Publicado em 10/04/2015 as 12:00am

Jovem mobiliza comunidade estudantil brasileira nos EUA

Pela tradição de família, Matheus Silva seria pescador. Nascido em Boqueirão, no sertão da Paraíba, ele decidiu que iria estudar fora e seguir outro rumo.

Pela tradição de família, Matheus Silva seria pescador. Nascido em Boqueirão, no sertão da Paraíba, ele decidiu que iria estudar fora e seguir outro rumo. Aprendeu inglês em um curso gratuito, foi admitido em uma universidade nos Estados Unidos e tratou de conseguir uma bolsa.
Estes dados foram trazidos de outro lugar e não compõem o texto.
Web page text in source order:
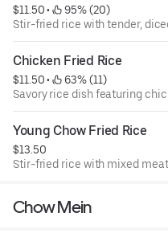
$11.50 •
95% (20)
Stir-fried rice with tender,
Chicken Fried Rice
$11.50 •
63% (11)
Savory rice dish featuring
Young Chow Fried Rice
$13.50
Stir-fried rice with mixed
Chow Mein
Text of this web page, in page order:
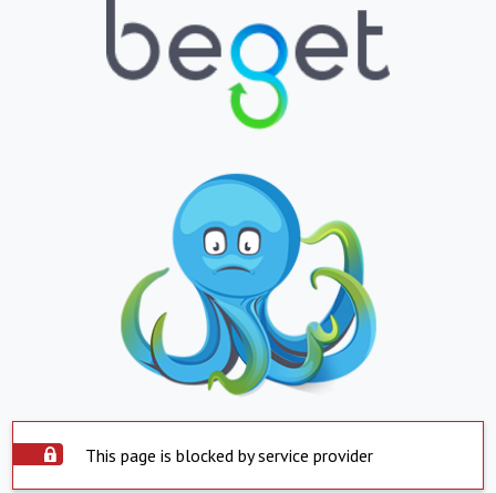
This page is blocked by service provider
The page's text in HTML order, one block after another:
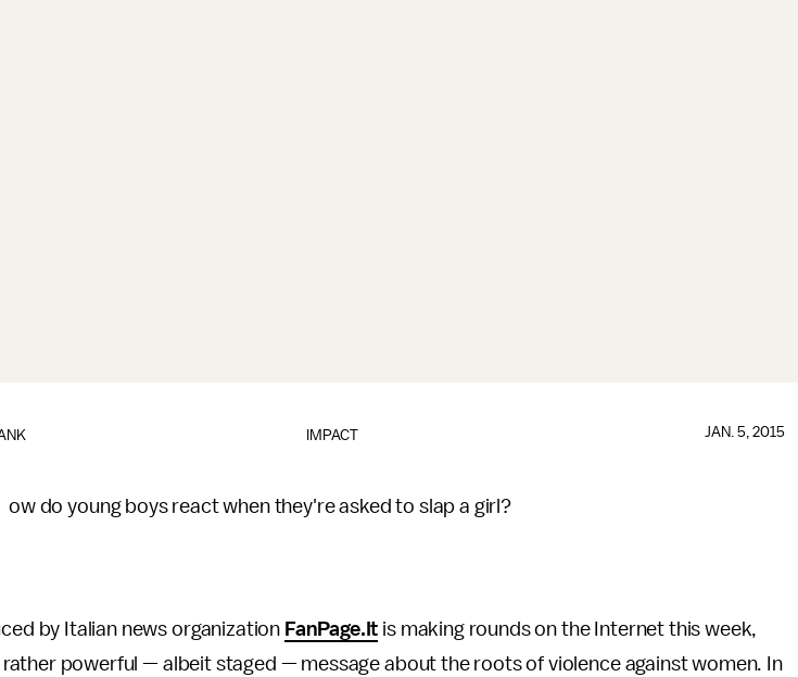
IMPACT JAN. 5, 2015
ow do young boys react when they're asked to slap a girl?
by Italian news organization FanPage.It is making rounds on the Internet this week,
powerful — albeit staged — message about the roots of violence against women. In
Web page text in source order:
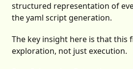
structured representation of
the yaml script generation.
The key insight here is that this
exploration, not just execution.
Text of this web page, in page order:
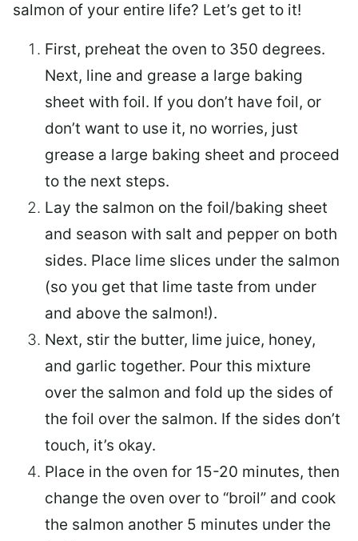
salmon of your entire life? Let’s get to it!
First, preheat the oven to 350 degrees.
Next, line and grease a large baking
sheet with foil. If you don’t have foil, or
don’t want to use it, no worries, just
grease a large baking sheet and proceed
to the next steps.
Lay the salmon on the foil/baking sheet
and season with salt and pepper on both
sides. Place lime slices under the salmon
(so you get that lime taste from under
and above the salmon!).
Next, stir the butter, lime juice, honey,
and garlic together. Pour this mixture
over the salmon and fold up the sides of
the foil over the salmon. If the sides don’t
touch, it’s okay.
Place in the oven for 15-20 minutes, then
change the oven over to “broil” and cook
the salmon another 5 minutes under the
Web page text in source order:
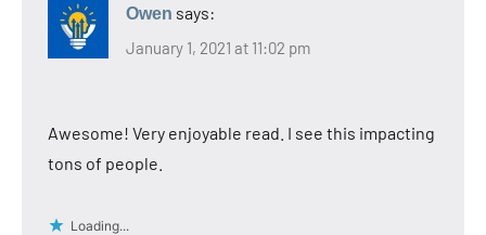
Owen says:
January 1, 2021 at 11:02 pm
Awesome! Very enjoyable read. I see this impacting
tons of people.
Loading...
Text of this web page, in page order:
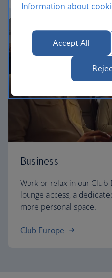
Business
Work or relax in our Club
lounge access, a
more personal space.
Club Europe
Information about
Accept All
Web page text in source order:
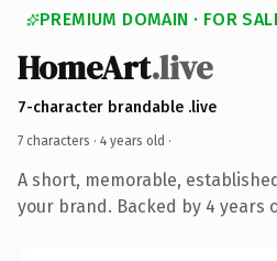
PREMIUM DOMAIN · FOR
HomeArt.live
7-character brandable .live
7 characters · 4 years old ·
A short, memorable,
your brand. Backed by 4 years
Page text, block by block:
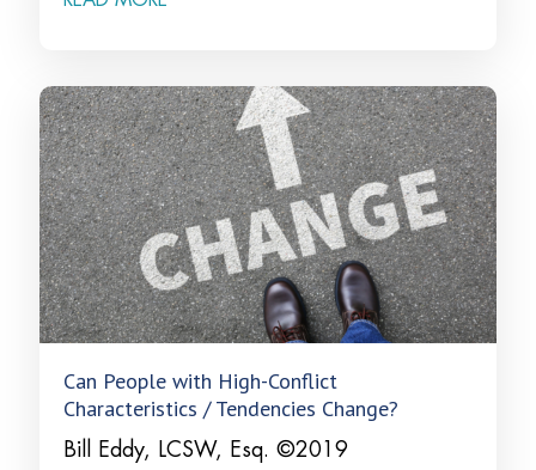
Can People with High-Conflict
Characteristics / Tendencies Change?
Bill Eddy, LCSW, Esq. ©2019

Hoje, aos 22 anos, cursa economia e engenharia química no WPI (Worcester Polytechnic Institute), localizada na cidade de Worcester (Massachusetts). Mas quem disse que a essência da profissão do pai e o avô não o acompanhou por lá?  Como em uma pesca, assumiu a tarefa de reunir e mobilizar universitários brasileiros que estavam nos EUA, onde criou a BRASA (sigla em inglês para Associação Brasileira de Estudantes).

“Eu vim de uma cidade pequena e fui o primeiro da família a fazer faculdade. Tinha poucas referências de pessoas e organizações que pudessem me ajudar”, lembra Matheus. Pensando nas dificuldades que ele e outros estudantes enfrentaram quando decidiram estudar fora, a BRASA tem uma atuação segmentada em três pilares, oferecendo apoio antes, durante e depois da graduação. A ideia é auxiliar e engajar essa comunidade estudantil em ações de impacto direto no Brasil.

Para os que desejam ingressar em uma universidade norte-americana, a organização mantém um blog chamado Brasinhas, que compartilha relatos de brasileiros sobre a vida universitária no exterior. Além disso, oferecem mentoria gratuita para os alunos que estão com dúvidas no processo de admissão ou em qual universidade estudar. “Colocamos eles em contato com universitários dessas instituições para ajudar”, explica.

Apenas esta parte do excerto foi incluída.